* YOUR TASK: The number of lines holding "screen" is all you should give; count them in the records below.

* RECORDS SUPPLIED:

· · · ·

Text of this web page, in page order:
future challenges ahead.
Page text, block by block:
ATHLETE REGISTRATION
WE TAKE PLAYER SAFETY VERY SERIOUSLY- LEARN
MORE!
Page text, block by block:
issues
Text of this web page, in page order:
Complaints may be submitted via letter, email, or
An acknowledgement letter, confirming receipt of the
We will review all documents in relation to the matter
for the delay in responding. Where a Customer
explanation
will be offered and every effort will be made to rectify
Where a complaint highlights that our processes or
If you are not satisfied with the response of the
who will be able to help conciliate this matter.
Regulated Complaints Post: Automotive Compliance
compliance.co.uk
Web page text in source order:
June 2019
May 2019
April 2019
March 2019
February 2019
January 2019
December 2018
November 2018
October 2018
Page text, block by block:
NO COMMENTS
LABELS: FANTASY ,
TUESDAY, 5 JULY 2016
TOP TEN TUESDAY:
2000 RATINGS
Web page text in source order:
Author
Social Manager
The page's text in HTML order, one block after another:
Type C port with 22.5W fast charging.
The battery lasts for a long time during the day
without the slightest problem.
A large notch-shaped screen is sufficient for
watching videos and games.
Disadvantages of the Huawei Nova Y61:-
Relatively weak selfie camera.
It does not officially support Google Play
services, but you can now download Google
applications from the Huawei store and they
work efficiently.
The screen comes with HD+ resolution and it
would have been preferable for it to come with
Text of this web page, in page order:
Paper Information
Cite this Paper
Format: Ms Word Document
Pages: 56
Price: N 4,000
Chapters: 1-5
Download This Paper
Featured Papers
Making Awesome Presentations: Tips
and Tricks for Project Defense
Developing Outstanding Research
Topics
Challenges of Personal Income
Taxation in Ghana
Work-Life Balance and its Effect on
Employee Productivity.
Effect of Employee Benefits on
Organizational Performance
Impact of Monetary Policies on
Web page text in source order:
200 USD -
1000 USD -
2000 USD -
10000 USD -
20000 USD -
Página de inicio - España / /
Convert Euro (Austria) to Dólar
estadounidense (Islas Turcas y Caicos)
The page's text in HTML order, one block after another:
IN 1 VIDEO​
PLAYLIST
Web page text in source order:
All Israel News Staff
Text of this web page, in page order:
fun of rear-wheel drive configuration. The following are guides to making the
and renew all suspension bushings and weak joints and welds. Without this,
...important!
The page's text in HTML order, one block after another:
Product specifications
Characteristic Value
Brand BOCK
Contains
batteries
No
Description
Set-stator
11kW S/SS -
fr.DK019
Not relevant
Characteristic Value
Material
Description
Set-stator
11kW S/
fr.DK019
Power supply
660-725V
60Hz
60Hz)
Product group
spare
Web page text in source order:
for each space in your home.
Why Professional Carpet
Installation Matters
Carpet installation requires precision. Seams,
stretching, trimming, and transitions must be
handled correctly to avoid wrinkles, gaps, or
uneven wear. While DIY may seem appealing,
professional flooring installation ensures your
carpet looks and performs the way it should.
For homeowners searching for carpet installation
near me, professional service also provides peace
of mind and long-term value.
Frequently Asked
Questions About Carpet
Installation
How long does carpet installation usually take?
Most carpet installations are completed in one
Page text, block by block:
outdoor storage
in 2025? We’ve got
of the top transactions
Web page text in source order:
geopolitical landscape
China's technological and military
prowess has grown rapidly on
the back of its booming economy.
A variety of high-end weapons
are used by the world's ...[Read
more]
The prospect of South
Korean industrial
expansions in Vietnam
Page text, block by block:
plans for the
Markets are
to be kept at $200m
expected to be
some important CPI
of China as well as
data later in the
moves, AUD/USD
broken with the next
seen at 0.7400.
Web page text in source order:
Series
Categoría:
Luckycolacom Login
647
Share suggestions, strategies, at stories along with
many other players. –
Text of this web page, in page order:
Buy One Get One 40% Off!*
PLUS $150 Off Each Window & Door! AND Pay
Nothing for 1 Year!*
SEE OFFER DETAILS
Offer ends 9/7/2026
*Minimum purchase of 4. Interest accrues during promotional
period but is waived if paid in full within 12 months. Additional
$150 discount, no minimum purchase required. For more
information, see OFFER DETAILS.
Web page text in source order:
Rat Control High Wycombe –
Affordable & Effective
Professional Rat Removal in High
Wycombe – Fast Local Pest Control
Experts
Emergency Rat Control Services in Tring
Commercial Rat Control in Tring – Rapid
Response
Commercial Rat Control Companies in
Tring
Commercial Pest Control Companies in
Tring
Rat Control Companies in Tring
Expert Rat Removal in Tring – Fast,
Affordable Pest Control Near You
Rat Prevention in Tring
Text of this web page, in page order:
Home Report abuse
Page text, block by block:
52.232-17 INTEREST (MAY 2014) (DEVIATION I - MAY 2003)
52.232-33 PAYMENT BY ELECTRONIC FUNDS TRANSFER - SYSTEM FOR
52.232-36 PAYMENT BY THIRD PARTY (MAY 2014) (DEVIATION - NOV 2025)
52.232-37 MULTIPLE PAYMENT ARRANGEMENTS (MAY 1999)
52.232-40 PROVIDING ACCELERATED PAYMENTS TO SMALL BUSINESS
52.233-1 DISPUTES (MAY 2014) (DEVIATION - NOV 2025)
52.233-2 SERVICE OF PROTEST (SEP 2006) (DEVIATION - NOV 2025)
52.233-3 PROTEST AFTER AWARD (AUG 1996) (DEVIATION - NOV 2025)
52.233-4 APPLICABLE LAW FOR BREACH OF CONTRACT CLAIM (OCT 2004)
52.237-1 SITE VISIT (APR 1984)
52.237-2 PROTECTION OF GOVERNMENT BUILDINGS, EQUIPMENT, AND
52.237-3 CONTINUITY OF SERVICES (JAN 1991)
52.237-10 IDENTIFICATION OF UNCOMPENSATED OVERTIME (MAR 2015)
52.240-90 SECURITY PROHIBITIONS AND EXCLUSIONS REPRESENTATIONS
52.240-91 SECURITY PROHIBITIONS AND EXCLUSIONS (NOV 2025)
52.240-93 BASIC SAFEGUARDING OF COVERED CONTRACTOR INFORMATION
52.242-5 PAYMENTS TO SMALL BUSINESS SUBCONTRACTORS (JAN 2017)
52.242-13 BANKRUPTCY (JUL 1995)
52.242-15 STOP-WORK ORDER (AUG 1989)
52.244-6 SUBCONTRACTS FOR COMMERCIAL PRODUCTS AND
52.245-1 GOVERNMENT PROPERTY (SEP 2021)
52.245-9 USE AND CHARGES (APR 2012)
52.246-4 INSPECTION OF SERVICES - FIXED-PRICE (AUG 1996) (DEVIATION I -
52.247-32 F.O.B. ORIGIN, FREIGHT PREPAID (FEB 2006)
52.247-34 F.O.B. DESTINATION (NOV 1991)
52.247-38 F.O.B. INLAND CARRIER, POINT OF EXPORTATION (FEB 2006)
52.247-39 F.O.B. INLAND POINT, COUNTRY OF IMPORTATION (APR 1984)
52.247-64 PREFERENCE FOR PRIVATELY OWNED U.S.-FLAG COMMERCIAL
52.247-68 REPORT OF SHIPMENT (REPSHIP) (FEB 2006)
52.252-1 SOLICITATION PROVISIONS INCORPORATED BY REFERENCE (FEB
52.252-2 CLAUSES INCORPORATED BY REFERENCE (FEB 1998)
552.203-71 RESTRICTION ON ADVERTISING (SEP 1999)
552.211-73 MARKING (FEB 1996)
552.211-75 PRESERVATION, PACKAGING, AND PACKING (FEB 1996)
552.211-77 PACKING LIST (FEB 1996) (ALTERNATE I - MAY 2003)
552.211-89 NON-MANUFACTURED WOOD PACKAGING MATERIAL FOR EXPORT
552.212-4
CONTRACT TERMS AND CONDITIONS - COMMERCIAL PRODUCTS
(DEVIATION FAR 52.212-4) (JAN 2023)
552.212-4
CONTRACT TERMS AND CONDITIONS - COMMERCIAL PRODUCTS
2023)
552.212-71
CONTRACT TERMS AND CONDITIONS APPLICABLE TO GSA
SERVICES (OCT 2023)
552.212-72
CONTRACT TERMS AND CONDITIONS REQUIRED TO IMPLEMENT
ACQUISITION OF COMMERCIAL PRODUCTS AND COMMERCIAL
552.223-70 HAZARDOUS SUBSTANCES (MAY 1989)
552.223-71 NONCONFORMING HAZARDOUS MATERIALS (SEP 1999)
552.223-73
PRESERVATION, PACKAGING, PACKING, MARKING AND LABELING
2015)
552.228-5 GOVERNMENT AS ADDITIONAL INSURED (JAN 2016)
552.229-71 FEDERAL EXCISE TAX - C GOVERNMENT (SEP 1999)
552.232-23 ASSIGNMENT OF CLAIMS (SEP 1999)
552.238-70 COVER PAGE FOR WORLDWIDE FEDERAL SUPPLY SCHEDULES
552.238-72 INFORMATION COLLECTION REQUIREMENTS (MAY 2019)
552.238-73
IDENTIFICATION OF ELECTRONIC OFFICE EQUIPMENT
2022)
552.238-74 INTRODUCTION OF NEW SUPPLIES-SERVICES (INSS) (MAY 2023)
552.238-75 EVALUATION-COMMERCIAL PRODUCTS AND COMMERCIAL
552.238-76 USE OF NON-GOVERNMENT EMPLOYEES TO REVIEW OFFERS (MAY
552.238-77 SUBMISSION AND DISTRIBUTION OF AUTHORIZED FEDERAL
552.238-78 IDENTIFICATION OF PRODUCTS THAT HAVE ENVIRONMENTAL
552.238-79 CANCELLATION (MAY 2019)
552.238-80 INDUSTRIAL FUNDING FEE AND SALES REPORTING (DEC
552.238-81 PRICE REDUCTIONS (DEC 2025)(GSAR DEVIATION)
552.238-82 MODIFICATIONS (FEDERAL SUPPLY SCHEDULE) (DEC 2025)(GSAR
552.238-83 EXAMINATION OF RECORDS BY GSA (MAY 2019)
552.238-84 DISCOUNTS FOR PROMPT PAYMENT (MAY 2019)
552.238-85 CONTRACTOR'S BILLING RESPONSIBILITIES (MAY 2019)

· · · ·

* RESULT: 2